::: Data for analysis :::
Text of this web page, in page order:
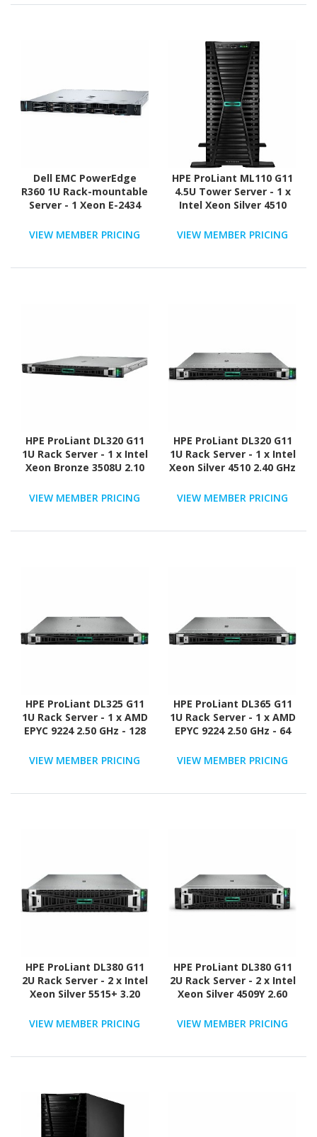
Dell EMC PowerEdge
R360 1U Rack-mountable
Server - 1 Xeon E-2434
2.40 TB HDD - (2 x 1.2TB)
(SAS), Serial ATA
VIEW MEMBER PRICING
HPE ProLiant ML110 G11
4.5U Tower Server - 1 x
Intel Xeon Silver 4510
960 GB SSD - (2 x 480GB)
SAS, NVMe Controller
VIEW MEMBER PRICING
HPE ProLiant DL320 G11
1U Rack Server - 1 x Intel
Xeon Bronze 3508U 2.10
HDD - (2 x 8TB) HDD
ATA/600 Controller
VIEW MEMBER PRICING
HPE ProLiant DL320 G11
1U Rack Server - 1 x Intel
Xeon Silver 4510 2.40 GHz
- (2 x 480GB) SSD
ATA/600 Controller
VIEW MEMBER PRICING
HPE ProLiant DL325 G11
1U Rack Server - 1 x AMD
EPYC 9224 2.50 GHz - 128
12Gb/s SAS, NVMe
VIEW MEMBER PRICING
HPE ProLiant DL365 G11
1U Rack Server - 1 x AMD
EPYC 9224 2.50 GHz - 64
x 480GB) SSD
ATA/600 Controller
VIEW MEMBER PRICING
HPE ProLiant DL380 G11
2U Rack Server - 2 x Intel
Xeon Silver 5515+ 3.20
TB HDD - (5 x 600GB) HDD
NVMe Controller
VIEW MEMBER PRICING
HPE ProLiant DL380 G11
2U Rack Server - 2 x Intel
Xeon Silver 4509Y 2.60
TB HDD - (5 x 600GB) HDD
NVMe Controller
VIEW MEMBER PRICING
:::
- **Exercise details**:
Lines above that have "NVMe": copy each of them.

- **Answer for this exercise**:
SAS, NVMe Controller
12Gb/s SAS, NVMe
NVMe Controller
NVMe Controller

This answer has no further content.